** SOURCE MATERIAL follows **
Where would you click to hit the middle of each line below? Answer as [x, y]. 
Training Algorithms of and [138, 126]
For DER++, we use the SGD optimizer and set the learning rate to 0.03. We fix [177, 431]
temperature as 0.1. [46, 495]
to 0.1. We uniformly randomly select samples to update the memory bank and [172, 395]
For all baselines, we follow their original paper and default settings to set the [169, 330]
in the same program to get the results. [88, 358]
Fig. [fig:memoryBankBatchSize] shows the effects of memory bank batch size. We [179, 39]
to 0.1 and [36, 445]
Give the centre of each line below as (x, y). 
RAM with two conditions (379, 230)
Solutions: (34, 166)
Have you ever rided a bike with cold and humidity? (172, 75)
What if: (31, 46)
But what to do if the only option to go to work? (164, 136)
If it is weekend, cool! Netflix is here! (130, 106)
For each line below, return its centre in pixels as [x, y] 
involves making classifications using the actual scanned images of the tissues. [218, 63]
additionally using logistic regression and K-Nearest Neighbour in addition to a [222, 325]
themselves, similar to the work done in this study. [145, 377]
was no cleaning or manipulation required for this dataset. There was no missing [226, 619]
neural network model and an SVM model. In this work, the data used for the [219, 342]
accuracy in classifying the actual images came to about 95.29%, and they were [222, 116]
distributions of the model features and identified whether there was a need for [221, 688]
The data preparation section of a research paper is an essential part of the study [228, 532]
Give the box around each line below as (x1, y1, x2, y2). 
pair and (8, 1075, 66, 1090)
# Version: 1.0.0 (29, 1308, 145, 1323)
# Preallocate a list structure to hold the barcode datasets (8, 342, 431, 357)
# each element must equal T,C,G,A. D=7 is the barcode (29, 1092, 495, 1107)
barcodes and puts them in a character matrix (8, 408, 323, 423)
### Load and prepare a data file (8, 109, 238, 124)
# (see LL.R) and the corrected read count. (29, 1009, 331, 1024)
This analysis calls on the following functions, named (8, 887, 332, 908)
** End of SOURCE MATERIAL **
### WORK INSTRUCTIONS
Lines with the word "below": how many appear in the data? State only the number.

### RESULT FOR THIS TASK
4